(Beginning of Data for this exercise)
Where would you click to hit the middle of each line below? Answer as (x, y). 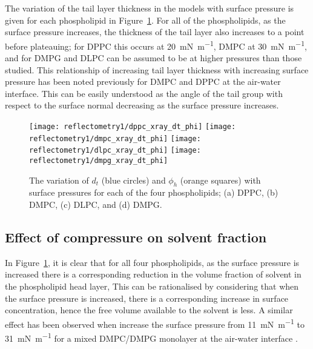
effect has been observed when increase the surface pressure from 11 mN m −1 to (155, 323)
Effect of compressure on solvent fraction (136, 237)
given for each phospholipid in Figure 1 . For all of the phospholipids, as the (145, 20)
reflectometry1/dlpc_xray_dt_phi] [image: (115, 151)
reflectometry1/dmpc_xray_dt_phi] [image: (115, 138)
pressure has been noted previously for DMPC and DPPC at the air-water (143, 81)
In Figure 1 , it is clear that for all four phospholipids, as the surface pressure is (152, 262)
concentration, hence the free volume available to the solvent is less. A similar (149, 310)
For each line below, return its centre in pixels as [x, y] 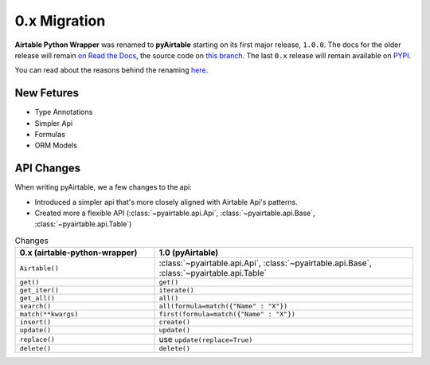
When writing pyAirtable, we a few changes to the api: [104, 187]
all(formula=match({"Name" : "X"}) [223, 306]
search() [35, 306]
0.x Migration [60, 21]
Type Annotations [64, 112]
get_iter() [39, 290]
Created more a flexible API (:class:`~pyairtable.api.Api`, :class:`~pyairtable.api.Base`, [175, 213]
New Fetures [47, 93]
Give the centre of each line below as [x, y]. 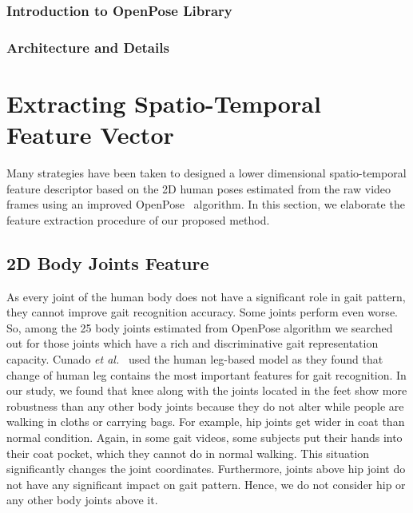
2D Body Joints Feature [108, 262]
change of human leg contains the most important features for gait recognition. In [206, 374]
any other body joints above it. [82, 500]
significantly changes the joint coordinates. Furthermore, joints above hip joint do [206, 469]
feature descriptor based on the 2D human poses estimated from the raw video [199, 188]
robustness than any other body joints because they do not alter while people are [205, 406]
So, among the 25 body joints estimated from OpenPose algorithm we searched [200, 327]
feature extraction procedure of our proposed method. [138, 219]
(End of Data for this exercise)
The problem: Restate exactly, and only, the lines from the one that holds "reflectometry1/dlpc_xray_dt_phi] [image: (115, 151)" down to the last line of the material above. Omit the pictures.

Exercise result:
reflectometry1/dlpc_xray_dt_phi] [image: (115, 151)
reflectometry1/dmpc_xray_dt_phi] [image: (115, 138)
pressure has been noted previously for DMPC and DPPC at the air-water (143, 81)
In Figure 1 , it is clear that for all four phospholipids, as the surface pressure is (152, 262)
concentration, hence the free volume available to the solvent is less. A similar (149, 310)
For each line below, return its centre in pixels as [x, y] 
When writing pyAirtable, we a few changes to the api: [104, 187]
all(formula=match({"Name" : "X"}) [223, 306]
search() [35, 306]
0.x Migration [60, 21]
Type Annotations [64, 112]
get_iter() [39, 290]
Created more a flexible API (:class:`~pyairtable.api.Api`, :class:`~pyairtable.api.Base`, [175, 213]
New Fetures [47, 93]
Give the centre of each line below as [x, y]. 
2D Body Joints Feature [108, 262]
change of human leg contains the most important features for gait recognition. In [206, 374]
any other body joints above it. [82, 500]
significantly changes the joint coordinates. Furthermore, joints above hip joint do [206, 469]
feature descriptor based on the 2D human poses estimated from the raw video [199, 188]
robustness than any other body joints because they do not alter while people are [205, 406]
So, among the 25 body joints estimated from OpenPose algorithm we searched [200, 327]
feature extraction procedure of our proposed method. [138, 219]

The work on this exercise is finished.